PROBLEM TO SOLVE: With the pictures excluded, repeat every entry exactly.

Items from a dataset
****************************************
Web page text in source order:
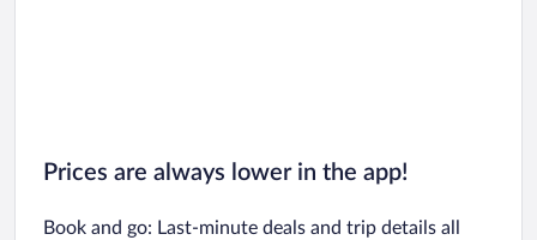
Prices are always lower in the app!
Book and go: Last-minute deals and trip details all
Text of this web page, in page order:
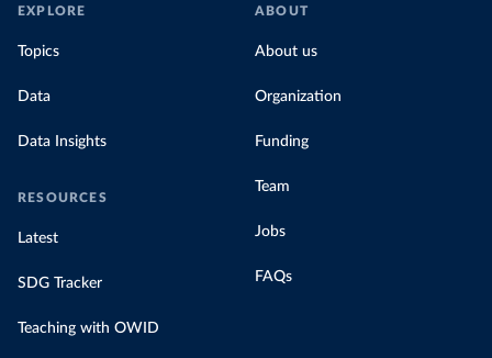
EXPLORE
Topics
Data
Data Insights
RESOURCES
Latest
SDG Tracker
Teaching with OWID
ABOUT
About us
Organization
Funding
Team
Jobs
FAQs
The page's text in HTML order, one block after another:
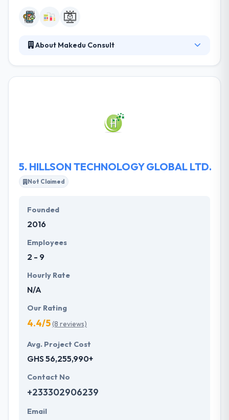
About Makedu Consult
industry segments. They then formulate client-
oriented solutions, which are highly reliable. They
5. HILLSON TECHNOLOGY GLOBAL LTD.
Not Claimed
Founded
2016
Employees
2 - 9
Hourly Rate
N/A
Our Rating
4.4/5(8 reviews)
Avg. Project Cost
GHS 56,255,990+
Contact No
+233302906239
Email
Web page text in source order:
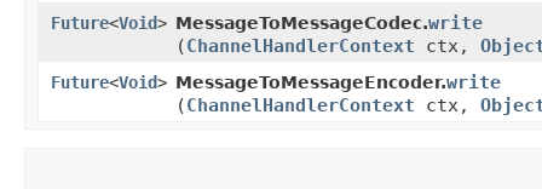
Future<Void> MessageToMessageCodec.write
(ChannelHandlerContext ctx,
Future<Void> MessageToMessageEncoder.write
(ChannelHandlerContext ctx,
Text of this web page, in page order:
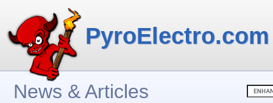
PyroElectro.com
News & Articles
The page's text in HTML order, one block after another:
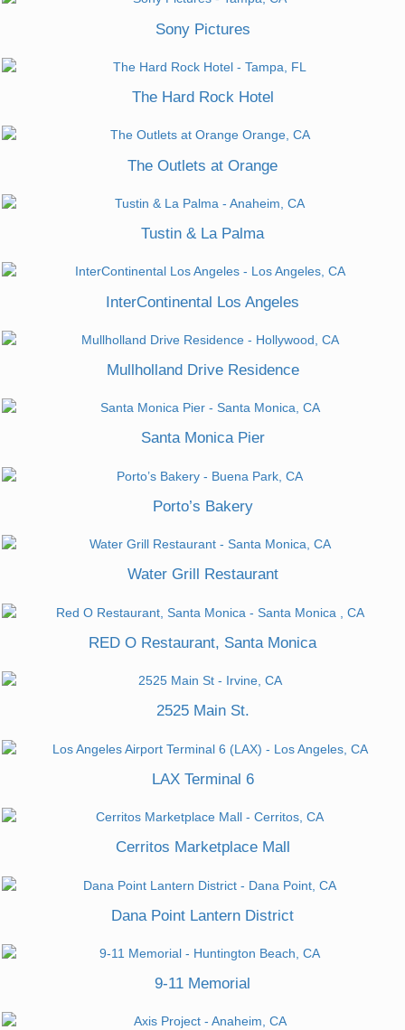
Sony Pictures
The Hard Rock Hotel
The Outlets at Orange
Tustin & La Palma
InterContinental Los Angeles
Mullholland Drive Residence
Santa Monica Pier
Porto’s Bakery
Water Grill Restaurant
RED O Restaurant, Santa Monica
2525 Main St.
LAX Terminal 6
Cerritos Marketplace Mall
Dana Point Lantern District
9-11 Memorial
****************************************
TASK SOLUTION:
Web page text in source order:
Prices are always lower in the app!
Book and go: Last-minute deals and trip details all
Text of this web page, in page order:
EXPLORE
Topics
Data
Data Insights
RESOURCES
Latest
SDG Tracker
Teaching with OWID
ABOUT
About us
Organization
Funding
Team
Jobs
FAQs
The page's text in HTML order, one block after another:
About Makedu Consult
industry segments. They then formulate client-
oriented solutions, which are highly reliable. They
5. HILLSON TECHNOLOGY GLOBAL LTD.
Not Claimed
Founded
2016
Employees
2 - 9
Hourly Rate
N/A
Our Rating
4.4/5(8 reviews)
Avg. Project Cost
GHS 56,255,990+
Contact No
+233302906239
Email
Web page text in source order:
Future<Void> MessageToMessageCodec.write
(ChannelHandlerContext ctx,
Future<Void> MessageToMessageEncoder.write
(ChannelHandlerContext ctx,
Text of this web page, in page order:
PyroElectro.com
News & Articles
The page's text in HTML order, one block after another:
Sony Pictures
The Hard Rock Hotel
The Outlets at Orange
Tustin & La Palma
InterContinental Los Angeles
Mullholland Drive Residence
Santa Monica Pier
Porto’s Bakery
Water Grill Restaurant
RED O Restaurant, Santa Monica
2525 Main St.
LAX Terminal 6
Cerritos Marketplace Mall
Dana Point Lantern District
9-11 Memorial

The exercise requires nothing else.